**** INPUT RECORDS ****
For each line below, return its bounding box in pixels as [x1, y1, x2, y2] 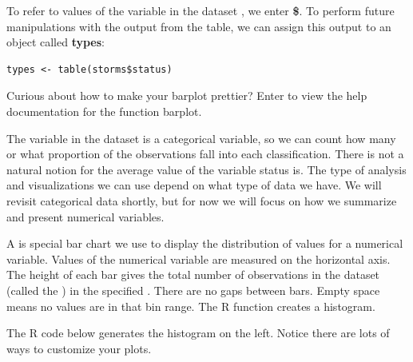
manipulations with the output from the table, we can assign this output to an [6, 18, 391, 34]
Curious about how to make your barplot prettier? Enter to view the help [6, 87, 367, 104]
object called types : [6, 34, 105, 50]
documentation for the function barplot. [6, 102, 202, 119]
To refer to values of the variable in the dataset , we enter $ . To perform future [6, 2, 395, 18]
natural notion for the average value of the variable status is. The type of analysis [6, 161, 407, 177]
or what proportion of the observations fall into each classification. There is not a [6, 145, 404, 162]
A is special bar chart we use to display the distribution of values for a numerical [6, 235, 403, 252]
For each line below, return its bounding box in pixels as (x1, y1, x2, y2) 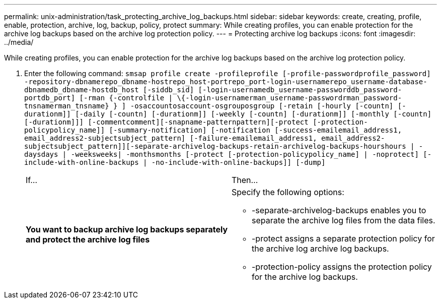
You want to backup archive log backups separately (26, 224, 228, 234)
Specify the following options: (232, 187, 344, 197)
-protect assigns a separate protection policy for (252, 233, 435, 244)
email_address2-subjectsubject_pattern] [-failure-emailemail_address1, (24, 134, 317, 142)
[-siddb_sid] (143, 86, 194, 94)
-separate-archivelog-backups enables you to (252, 205, 426, 215)
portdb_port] (24, 94, 76, 102)
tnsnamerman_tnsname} (24, 102, 109, 110)
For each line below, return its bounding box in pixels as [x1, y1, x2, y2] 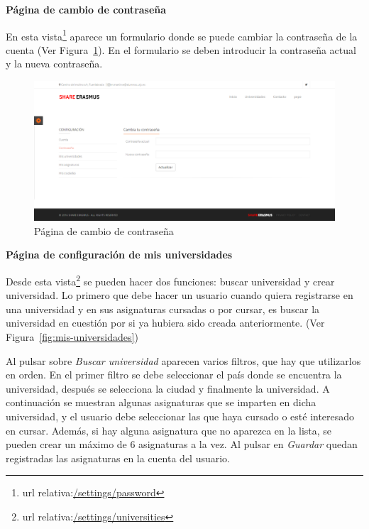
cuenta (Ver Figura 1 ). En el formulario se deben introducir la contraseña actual [6, 42, 356, 57]
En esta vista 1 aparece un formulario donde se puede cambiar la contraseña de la [6, 26, 358, 43]
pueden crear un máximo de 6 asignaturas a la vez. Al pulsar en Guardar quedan [6, 437, 358, 452]
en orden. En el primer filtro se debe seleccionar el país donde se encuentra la [6, 367, 342, 382]
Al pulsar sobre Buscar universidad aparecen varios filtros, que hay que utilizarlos [6, 353, 361, 368]
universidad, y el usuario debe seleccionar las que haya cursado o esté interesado [6, 408, 355, 423]
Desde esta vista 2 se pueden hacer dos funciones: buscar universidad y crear [6, 271, 335, 288]
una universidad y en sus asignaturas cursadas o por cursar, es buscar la [6, 301, 320, 316]
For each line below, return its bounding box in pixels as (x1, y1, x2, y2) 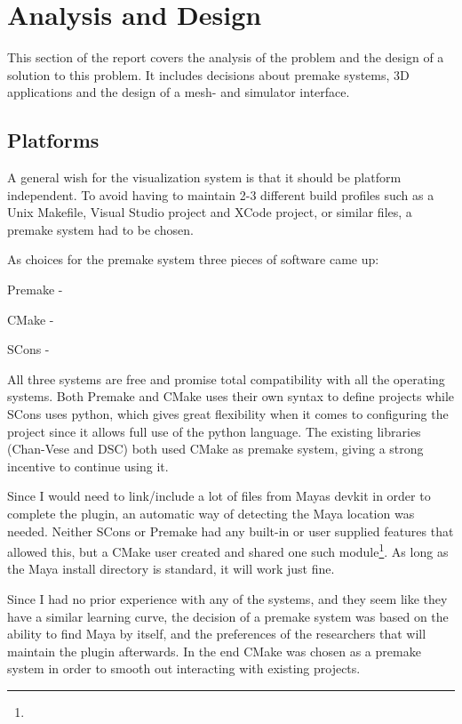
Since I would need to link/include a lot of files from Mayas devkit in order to (7, 487, 431, 505)
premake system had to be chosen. (7, 220, 194, 238)
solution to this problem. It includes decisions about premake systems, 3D (7, 65, 410, 84)
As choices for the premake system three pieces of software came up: (7, 250, 379, 269)
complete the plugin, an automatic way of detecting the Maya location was (7, 504, 415, 523)
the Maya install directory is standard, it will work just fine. (7, 559, 335, 578)
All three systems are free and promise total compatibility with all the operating (7, 369, 445, 388)
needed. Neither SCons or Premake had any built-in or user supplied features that (7, 521, 454, 540)
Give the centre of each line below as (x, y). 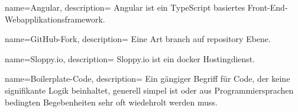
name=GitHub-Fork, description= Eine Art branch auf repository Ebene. (138, 39)
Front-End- (268, 7)
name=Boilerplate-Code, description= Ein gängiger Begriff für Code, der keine (148, 79)
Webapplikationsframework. (55, 19)
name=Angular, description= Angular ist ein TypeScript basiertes (125, 7)
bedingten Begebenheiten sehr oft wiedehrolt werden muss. (111, 102)
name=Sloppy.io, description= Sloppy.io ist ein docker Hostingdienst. (130, 58)
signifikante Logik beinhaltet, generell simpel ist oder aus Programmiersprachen (149, 90)
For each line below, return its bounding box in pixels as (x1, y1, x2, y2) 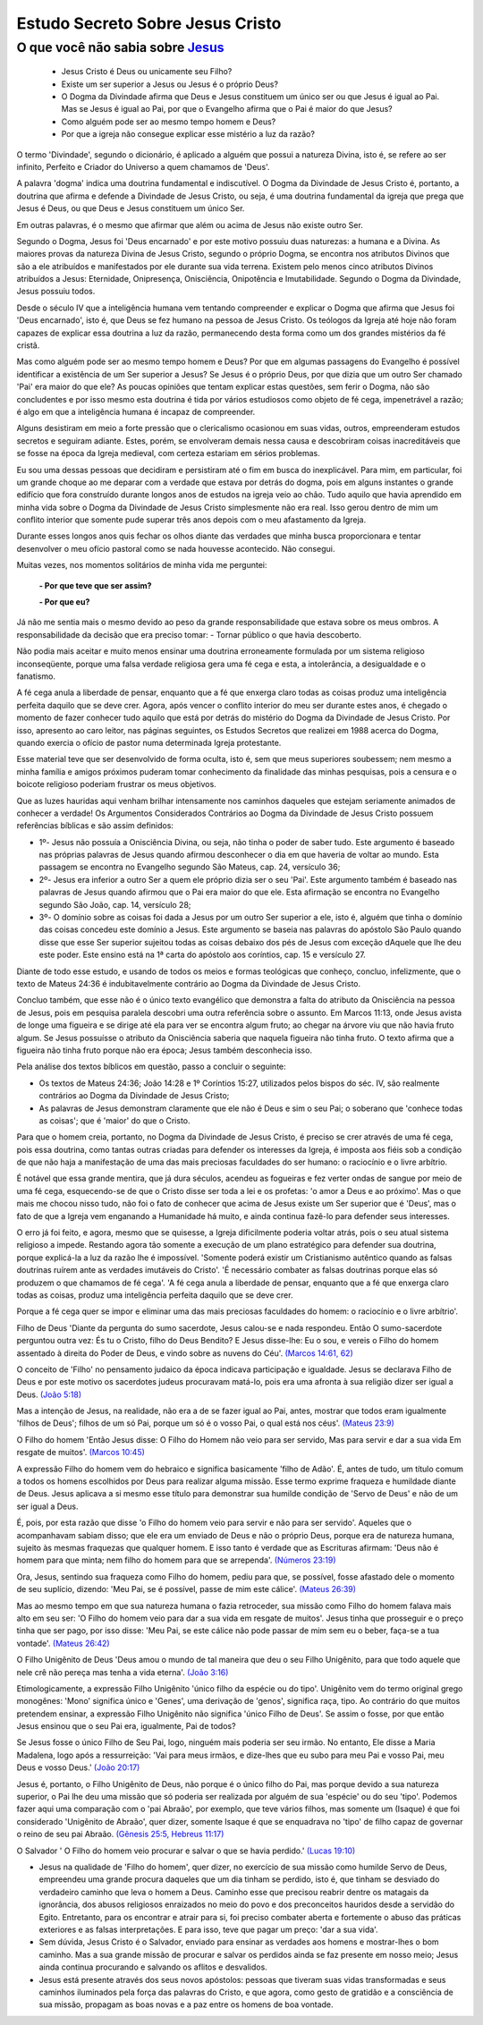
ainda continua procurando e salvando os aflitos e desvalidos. (38, 1961, 267, 1972)
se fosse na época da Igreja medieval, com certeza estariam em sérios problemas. (16, 448, 321, 459)
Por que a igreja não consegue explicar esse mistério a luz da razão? (61, 129, 315, 140)
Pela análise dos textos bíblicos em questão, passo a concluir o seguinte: (16, 1061, 286, 1072)
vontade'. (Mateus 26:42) (16, 1638, 111, 1648)
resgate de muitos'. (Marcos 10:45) (16, 1447, 145, 1458)
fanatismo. (16, 671, 56, 682)
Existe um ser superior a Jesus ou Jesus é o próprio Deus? (61, 79, 279, 89)
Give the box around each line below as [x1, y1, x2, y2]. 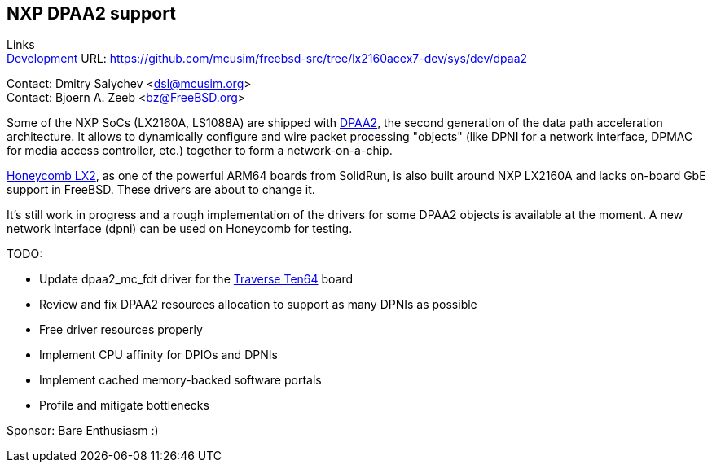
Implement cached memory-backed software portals [39, 373, 322, 388]
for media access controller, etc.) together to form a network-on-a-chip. [7, 143, 393, 158]
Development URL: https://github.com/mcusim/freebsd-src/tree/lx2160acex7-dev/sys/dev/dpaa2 [7, 51, 528, 66]
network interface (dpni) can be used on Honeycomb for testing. [7, 221, 353, 236]
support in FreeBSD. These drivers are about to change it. [7, 182, 315, 197]
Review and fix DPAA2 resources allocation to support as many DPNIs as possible [39, 297, 477, 312]
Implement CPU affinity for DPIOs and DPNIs [39, 348, 278, 362]
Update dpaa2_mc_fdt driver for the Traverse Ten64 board [39, 272, 354, 287]
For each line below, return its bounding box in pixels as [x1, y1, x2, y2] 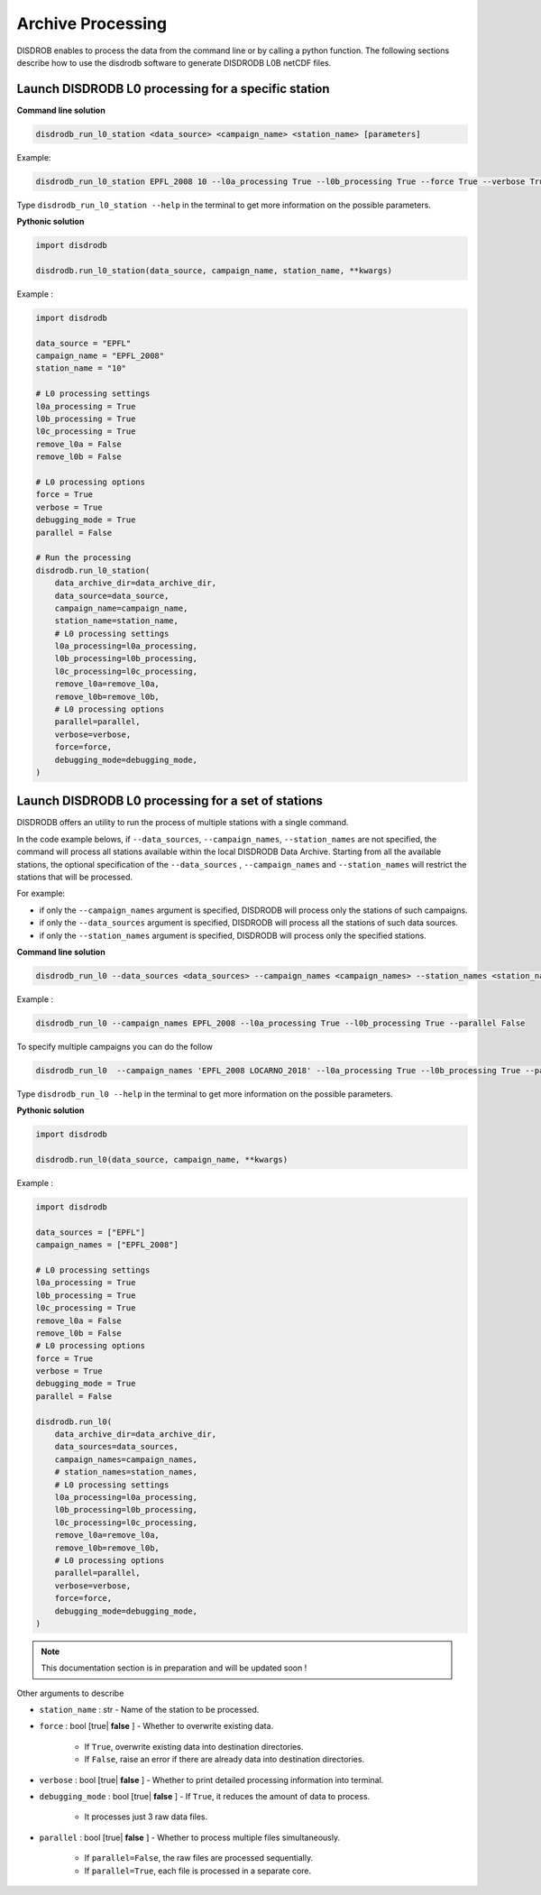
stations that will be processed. [16, 871, 133, 883]
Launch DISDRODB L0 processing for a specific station [16, 81, 330, 97]
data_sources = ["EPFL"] [35, 1227, 146, 1237]
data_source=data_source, [54, 591, 170, 601]
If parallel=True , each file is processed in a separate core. [84, 1865, 312, 1876]
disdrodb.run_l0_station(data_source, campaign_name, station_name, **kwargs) [35, 265, 392, 275]
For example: [16, 888, 66, 899]
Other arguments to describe [16, 1688, 124, 1698]
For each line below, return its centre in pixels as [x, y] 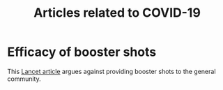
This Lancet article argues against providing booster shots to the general [111, 71]
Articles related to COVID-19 [117, 13]
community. [24, 79]
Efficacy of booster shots [82, 52]
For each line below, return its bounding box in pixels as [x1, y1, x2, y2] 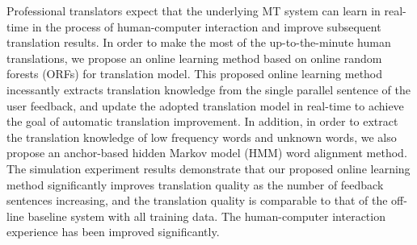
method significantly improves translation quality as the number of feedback [6, 176, 384, 193]
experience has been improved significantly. [6, 223, 220, 240]
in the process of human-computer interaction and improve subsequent [32, 18, 381, 35]
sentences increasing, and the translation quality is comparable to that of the [6, 192, 388, 209]
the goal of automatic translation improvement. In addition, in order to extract [6, 113, 398, 130]
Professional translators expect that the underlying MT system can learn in [6, 2, 381, 19]
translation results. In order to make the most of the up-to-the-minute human [6, 34, 391, 51]
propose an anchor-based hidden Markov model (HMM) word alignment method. [6, 144, 407, 161]
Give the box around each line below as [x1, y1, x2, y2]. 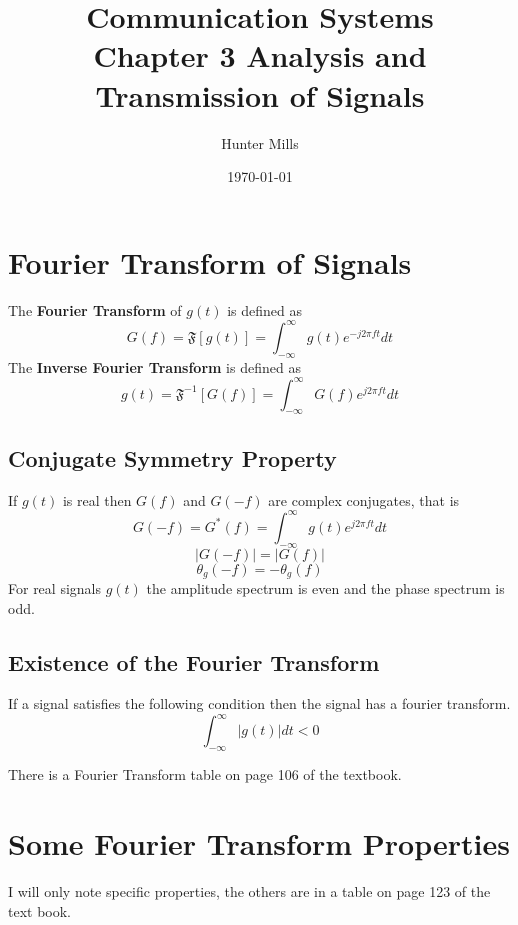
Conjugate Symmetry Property [8, 442, 337, 473]
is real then [62, 489, 132, 510]
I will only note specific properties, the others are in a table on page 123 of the [8, 880, 491, 901]
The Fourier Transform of [8, 299, 182, 320]
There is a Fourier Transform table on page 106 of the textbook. [8, 764, 402, 785]
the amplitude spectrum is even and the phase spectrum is [146, 577, 505, 598]
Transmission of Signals [95, 74, 425, 115]
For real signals [8, 577, 101, 598]
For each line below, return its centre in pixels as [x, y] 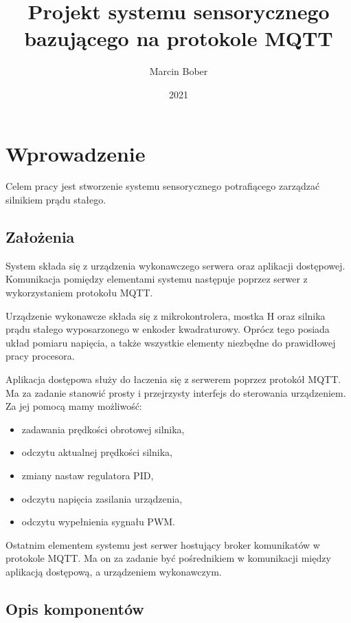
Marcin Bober [179, 71]
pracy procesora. [40, 356]
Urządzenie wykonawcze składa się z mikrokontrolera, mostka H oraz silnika [166, 315]
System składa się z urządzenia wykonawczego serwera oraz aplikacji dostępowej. [175, 265]
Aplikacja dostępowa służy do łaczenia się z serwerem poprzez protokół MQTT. [173, 379]
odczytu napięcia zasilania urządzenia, [102, 498]
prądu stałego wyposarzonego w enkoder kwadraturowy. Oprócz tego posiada [168, 329]
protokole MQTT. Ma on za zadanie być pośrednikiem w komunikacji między [168, 558]
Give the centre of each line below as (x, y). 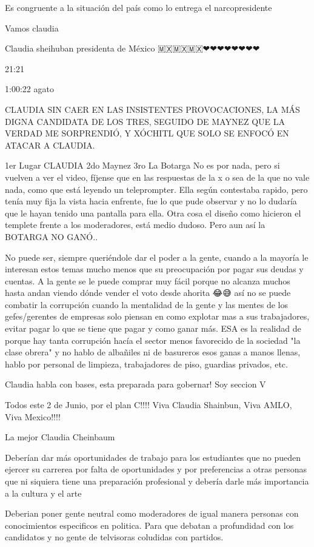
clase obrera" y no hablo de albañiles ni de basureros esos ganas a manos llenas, (153, 352)
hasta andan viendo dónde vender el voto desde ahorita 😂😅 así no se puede (148, 293)
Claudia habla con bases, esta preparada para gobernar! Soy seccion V (135, 384)
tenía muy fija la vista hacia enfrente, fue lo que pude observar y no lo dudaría (151, 201)
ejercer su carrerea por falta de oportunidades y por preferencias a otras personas (156, 469)
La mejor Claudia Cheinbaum (60, 437)
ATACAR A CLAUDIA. (50, 145)
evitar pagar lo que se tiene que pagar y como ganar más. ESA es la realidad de (153, 328)
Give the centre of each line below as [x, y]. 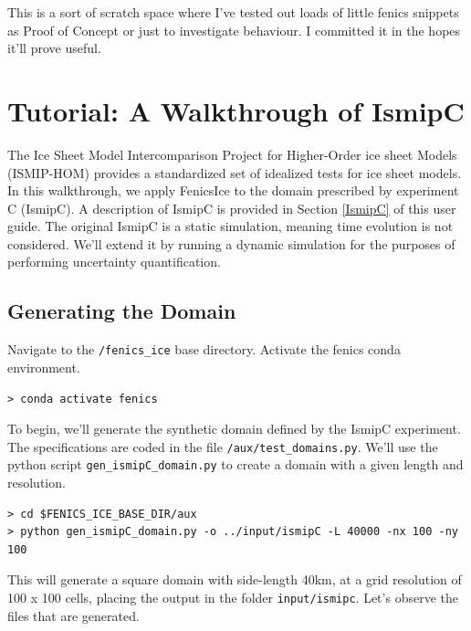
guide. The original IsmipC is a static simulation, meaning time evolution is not [230, 226]
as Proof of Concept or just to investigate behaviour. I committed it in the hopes [234, 30]
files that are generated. [73, 615]
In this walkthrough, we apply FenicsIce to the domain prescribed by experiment [233, 190]
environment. [44, 367]
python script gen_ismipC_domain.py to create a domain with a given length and [235, 464]
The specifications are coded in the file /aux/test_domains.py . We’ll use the [223, 446]
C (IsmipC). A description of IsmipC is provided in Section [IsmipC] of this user [232, 208]
****
> [TASK PROMPT]:
Taking the entries above, extract every line from the one bearing "Articles related to COVID-19 [117, 13]" through the one bearing "the goal of", exactly, with no pictures.

> [OUTPUT OF THE TASK]:
Articles related to COVID-19 [117, 13]
community. [24, 79]
Efficacy of booster shots [82, 52]
For each line below, return its bounding box in pixels as [x1, y1, x2, y2] 
method significantly improves translation quality as the number of feedback [6, 176, 384, 193]
experience has been improved significantly. [6, 223, 220, 240]
in the process of human-computer interaction and improve subsequent [32, 18, 381, 35]
sentences increasing, and the translation quality is comparable to that of the [6, 192, 388, 209]
the goal of automatic translation improvement. In addition, in order to extract [6, 113, 398, 130]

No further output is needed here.